Объективность — страница 85 из 93

Живость ума, принимала ли она форму духовных упражнений, как учили в античных философских школах, или режимов наблюдения, практиковавшихся натуралистами эпохи Просвещения, издавна выстраивалась так, чтобы сформировать самость как восприемницу мудрости и знания. Подавление субъективности, к которому стремились ученые, жаждавшие объективности, было радикальнее. Субъективность – это не слабость самости, которую надлежит исправить, как плохое зрение, или подчинить, как это делают с буйным воображением. Это и есть сама самость.

Вернее, это самость в особой ментальной вселенной, где все существующее разделено на противостоящие друг другу симметричные области объективного и субъективного. У этой вселенной, которую мы, современные люди, ощущаем как свой дом, был свой Большой взрыв, он произошел всего два столетия назад.
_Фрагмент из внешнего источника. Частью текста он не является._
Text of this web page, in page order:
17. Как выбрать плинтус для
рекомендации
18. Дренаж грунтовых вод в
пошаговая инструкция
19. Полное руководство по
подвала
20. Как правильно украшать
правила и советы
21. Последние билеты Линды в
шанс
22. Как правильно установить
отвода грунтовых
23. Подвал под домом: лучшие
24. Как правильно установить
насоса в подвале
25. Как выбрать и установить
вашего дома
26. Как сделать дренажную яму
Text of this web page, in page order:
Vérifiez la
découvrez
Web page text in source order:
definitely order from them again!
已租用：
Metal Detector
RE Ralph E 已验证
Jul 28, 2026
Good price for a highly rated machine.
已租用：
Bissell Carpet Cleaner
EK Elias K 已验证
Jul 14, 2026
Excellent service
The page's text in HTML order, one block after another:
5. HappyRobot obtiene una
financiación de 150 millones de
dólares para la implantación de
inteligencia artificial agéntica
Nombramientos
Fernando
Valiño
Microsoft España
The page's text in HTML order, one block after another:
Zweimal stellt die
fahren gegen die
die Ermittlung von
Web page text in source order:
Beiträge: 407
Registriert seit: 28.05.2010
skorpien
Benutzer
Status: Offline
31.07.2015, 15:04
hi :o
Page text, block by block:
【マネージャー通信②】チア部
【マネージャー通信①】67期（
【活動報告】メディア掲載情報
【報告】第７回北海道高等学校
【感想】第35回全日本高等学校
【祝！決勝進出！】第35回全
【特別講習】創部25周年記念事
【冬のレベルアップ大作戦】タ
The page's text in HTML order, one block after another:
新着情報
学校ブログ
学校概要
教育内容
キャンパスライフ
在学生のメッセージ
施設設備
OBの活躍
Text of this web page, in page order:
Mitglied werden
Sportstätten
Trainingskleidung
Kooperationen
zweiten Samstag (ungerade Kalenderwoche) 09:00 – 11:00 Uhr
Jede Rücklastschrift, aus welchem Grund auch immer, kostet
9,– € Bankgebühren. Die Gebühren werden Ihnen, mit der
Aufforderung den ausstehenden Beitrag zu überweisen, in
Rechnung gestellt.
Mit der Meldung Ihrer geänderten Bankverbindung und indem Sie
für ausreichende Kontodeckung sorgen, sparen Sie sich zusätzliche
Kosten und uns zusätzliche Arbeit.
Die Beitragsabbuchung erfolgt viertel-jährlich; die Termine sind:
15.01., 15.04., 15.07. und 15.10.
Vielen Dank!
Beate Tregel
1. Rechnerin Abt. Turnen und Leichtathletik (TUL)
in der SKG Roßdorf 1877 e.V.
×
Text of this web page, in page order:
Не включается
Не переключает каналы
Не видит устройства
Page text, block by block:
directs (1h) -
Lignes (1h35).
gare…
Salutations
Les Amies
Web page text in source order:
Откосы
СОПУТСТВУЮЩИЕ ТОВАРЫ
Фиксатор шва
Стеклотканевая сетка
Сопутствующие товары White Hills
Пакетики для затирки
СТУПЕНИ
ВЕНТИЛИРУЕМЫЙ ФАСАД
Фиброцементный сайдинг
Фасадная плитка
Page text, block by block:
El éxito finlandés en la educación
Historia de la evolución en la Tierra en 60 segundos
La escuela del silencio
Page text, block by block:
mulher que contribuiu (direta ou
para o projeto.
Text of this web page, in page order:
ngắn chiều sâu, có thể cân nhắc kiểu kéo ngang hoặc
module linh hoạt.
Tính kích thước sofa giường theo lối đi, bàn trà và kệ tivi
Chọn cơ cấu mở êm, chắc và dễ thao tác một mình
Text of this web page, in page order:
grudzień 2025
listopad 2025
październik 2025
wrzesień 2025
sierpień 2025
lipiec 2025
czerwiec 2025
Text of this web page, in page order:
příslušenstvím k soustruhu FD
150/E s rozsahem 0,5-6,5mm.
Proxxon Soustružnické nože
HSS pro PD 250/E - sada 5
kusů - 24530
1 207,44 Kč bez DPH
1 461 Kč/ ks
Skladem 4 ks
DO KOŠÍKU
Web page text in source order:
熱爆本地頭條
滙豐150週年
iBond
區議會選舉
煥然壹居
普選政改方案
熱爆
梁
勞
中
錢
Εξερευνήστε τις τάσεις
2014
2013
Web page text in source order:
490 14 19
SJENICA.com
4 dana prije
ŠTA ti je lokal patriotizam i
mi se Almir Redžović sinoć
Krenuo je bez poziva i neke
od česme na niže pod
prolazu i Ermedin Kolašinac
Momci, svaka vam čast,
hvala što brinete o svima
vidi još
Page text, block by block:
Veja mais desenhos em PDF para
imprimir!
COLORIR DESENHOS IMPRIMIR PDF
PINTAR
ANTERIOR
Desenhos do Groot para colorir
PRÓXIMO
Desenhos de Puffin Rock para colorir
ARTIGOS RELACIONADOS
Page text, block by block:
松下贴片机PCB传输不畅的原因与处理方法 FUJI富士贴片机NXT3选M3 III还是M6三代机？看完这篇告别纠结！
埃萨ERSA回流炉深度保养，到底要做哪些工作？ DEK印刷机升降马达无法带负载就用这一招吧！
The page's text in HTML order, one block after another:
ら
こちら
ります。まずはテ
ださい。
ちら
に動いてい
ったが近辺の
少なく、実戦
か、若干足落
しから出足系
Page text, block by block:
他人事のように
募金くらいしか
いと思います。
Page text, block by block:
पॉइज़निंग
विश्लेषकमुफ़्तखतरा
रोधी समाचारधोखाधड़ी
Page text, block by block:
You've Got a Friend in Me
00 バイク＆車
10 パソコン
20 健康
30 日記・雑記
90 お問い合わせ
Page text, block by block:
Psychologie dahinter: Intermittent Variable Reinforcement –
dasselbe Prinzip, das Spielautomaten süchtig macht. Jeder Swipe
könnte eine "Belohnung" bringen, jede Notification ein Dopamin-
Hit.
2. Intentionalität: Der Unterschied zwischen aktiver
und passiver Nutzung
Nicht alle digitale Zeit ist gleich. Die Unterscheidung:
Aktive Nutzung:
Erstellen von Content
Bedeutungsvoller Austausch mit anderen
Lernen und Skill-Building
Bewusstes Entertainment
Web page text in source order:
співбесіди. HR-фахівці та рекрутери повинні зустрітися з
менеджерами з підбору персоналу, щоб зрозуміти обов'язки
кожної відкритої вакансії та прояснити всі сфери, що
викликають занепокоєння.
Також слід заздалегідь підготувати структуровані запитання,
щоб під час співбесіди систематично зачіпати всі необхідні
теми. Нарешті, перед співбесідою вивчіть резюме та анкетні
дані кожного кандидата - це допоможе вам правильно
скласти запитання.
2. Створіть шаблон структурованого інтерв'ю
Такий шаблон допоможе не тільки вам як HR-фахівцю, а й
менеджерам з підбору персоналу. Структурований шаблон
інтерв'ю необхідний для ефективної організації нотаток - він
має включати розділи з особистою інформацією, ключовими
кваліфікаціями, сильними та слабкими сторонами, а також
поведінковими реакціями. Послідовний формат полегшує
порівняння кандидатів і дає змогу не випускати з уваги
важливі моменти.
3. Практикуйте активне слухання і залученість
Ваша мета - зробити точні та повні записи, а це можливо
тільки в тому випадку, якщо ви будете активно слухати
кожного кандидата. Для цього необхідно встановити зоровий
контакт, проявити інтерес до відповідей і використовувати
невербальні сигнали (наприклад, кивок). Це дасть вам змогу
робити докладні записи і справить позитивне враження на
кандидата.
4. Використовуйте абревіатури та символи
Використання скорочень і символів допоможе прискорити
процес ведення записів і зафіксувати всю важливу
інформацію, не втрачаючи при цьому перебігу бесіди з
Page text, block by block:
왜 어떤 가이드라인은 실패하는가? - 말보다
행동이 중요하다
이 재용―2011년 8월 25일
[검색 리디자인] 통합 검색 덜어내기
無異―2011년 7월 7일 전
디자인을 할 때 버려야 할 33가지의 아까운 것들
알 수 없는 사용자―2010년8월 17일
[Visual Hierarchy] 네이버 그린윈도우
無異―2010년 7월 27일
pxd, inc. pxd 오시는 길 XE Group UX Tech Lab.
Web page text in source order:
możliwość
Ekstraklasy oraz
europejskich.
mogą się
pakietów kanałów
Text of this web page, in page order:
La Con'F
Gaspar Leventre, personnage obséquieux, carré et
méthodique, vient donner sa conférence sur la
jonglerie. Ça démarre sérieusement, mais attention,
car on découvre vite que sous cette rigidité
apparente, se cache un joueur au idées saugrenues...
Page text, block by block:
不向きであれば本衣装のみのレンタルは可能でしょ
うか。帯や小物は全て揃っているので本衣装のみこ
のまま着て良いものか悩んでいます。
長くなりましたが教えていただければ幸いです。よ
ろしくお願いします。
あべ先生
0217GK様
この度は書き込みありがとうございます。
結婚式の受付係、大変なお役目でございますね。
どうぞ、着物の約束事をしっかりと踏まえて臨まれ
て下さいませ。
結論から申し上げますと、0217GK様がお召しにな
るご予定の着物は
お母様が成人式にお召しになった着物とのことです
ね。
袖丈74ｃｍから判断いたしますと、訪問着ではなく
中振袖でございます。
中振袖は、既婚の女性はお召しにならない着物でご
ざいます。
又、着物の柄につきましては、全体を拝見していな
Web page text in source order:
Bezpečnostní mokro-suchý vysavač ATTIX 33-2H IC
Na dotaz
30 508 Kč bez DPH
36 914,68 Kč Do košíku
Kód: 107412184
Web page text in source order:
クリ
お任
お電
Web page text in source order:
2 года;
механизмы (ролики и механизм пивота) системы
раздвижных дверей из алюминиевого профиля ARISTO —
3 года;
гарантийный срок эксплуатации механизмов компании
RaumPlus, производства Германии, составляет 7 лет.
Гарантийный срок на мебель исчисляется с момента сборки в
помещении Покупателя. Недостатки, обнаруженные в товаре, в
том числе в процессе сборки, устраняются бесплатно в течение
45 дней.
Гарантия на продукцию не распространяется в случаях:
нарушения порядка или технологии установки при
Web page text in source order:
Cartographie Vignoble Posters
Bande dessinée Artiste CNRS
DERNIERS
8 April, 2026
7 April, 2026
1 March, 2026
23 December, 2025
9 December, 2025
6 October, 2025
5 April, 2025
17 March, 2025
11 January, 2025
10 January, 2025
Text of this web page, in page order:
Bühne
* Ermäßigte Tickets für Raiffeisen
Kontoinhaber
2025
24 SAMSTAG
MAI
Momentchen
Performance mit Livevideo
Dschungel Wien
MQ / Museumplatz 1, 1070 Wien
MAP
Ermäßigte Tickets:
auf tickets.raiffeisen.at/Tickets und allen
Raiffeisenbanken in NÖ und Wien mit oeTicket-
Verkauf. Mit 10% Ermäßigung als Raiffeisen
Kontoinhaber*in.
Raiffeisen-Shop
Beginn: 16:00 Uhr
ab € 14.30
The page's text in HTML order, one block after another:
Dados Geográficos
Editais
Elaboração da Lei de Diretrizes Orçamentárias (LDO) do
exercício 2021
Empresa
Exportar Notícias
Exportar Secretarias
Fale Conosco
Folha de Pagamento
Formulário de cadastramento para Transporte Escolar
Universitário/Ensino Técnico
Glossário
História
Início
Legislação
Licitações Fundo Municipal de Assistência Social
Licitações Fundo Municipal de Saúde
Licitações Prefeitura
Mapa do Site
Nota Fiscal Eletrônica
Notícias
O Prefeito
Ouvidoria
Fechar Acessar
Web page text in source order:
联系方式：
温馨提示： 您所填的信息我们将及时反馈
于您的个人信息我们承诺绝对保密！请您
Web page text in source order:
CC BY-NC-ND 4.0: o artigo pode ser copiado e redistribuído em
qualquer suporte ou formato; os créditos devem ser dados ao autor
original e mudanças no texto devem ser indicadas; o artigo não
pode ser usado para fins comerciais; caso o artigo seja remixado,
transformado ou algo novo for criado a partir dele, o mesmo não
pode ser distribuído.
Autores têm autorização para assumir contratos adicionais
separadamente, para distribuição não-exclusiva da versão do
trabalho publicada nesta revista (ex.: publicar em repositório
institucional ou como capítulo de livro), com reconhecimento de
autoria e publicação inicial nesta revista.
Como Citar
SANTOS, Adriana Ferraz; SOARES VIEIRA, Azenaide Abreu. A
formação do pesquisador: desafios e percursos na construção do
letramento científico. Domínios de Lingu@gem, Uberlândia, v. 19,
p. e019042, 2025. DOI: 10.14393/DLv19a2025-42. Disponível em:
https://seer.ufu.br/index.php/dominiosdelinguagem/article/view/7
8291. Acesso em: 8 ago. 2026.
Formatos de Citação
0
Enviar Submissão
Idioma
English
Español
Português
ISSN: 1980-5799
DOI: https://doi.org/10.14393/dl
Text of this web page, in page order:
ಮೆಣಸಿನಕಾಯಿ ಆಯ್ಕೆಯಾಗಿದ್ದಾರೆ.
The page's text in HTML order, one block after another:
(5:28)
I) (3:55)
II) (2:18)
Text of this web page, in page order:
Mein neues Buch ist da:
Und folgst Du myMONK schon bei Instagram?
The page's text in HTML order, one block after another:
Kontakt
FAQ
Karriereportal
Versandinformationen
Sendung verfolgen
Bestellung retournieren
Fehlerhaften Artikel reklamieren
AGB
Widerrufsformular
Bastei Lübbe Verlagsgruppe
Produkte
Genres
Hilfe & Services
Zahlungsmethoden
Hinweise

Эпистемология существовала до (и после) пришествия объективности, самость тоже была до и после возникновения субъективности. Механическая объективность возникла в науках середины XIX века, чтобы обуздать крайности динамичной, центрированной на воле самости, которая грозила переделать мир, сделав его своим отражением. В то время боялись, что ни строгие факты, ни ясные образы не смогут воспрепятствовать проекциям самости, лежащей в основе субъективности. В противоположность этому рыхлая и капризная самость сенсуалистской психологии XVIII века была поводом для других тревог – перегруженности беспорядочным потоком опыта или соблазнами воображения. И ни в одной модели самости, понимаемой как нечто познающее, не было предусмотрено места для бессознательных процессов восприятия и интуиции, что вызвало появление в начале XX века тренированного научного суждения. Характеры мудреца, неутомимого работника и эксперта были примерами идеализированного познающего, который успешно преодолел характерные пороки каждого типа самости в интересах истины-по-природе, объективности и тренированного суждения соответственно.

В истории познания, связывающей эпистемические добродетели с особыми самостями познающего, прослеживается траектория, которая отличается от хорошо знакомых сюжетов из философии и науки. В противовес грубому разлому, случившемуся в XVII веке и навсегда отделившему знание от личности познающего (перелому, который, предположительно, ознаменовал собой начало современности), эта траектория была одновременно и более плавной, и более изменчивой. Более плавной, поскольку познание и познающий никогда не были полностью отделены друг от друга; более изменчивой, потому что новые самости и эпистемические добродетели, новые способы существования и познания появляются через нерегулярные промежутки времени. Это история все еще продолжающегося спорадического коллективного творчества, а не одной быстрой революции, после которой история должна была бы остановиться. Тем не менее перемены были весьма впечатляющими, даже в ходе нескольких столетий, освещенных в этой книге, а если взять более длительную историческую перспективу, то они были бы еще более значительными.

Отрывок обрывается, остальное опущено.